Provided data Start Marker

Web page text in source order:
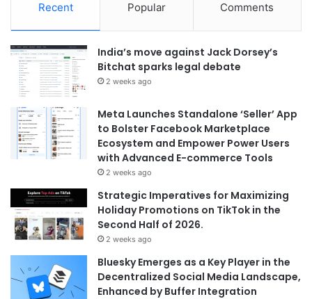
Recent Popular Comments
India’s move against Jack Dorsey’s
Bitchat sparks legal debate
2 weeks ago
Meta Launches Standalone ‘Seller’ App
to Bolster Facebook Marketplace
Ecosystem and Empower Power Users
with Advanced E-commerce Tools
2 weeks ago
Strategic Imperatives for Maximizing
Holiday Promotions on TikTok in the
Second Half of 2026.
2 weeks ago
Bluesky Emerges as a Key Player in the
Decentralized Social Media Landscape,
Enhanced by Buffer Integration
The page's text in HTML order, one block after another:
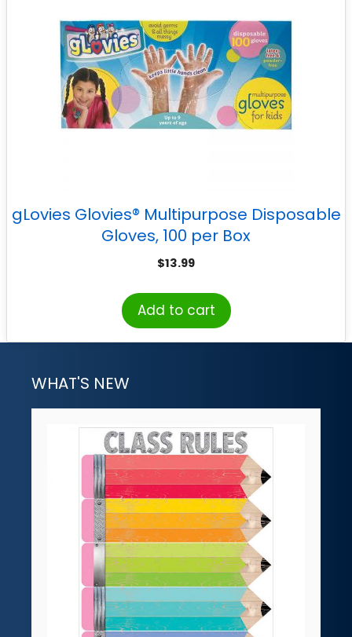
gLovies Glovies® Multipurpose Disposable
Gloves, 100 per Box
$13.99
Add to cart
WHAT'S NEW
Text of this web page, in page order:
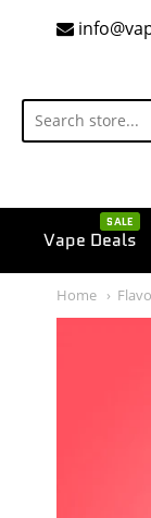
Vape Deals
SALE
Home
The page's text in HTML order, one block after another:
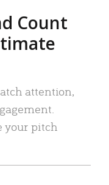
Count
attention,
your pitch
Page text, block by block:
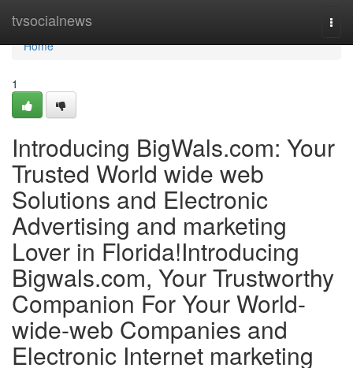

Provided data End Marker

### Work order
Keep the pictures out, and write out the rest of the data above word for word.

### Solution to this task
Web page text in source order:
Recent Popular Comments
India’s move against Jack Dorsey’s
Bitchat sparks legal debate
2 weeks ago
Meta Launches Standalone ‘Seller’ App
to Bolster Facebook Marketplace
Ecosystem and Empower Power Users
with Advanced E-commerce Tools
2 weeks ago
Strategic Imperatives for Maximizing
Holiday Promotions on TikTok in the
Second Half of 2026.
2 weeks ago
Bluesky Emerges as a Key Player in the
Decentralized Social Media Landscape,
Enhanced by Buffer Integration
The page's text in HTML order, one block after another:
gLovies Glovies® Multipurpose Disposable
Gloves, 100 per Box
$13.99
Add to cart
WHAT'S NEW
Text of this web page, in page order:
Vape Deals
SALE
Home
The page's text in HTML order, one block after another:
Count
attention,
your pitch
Page text, block by block:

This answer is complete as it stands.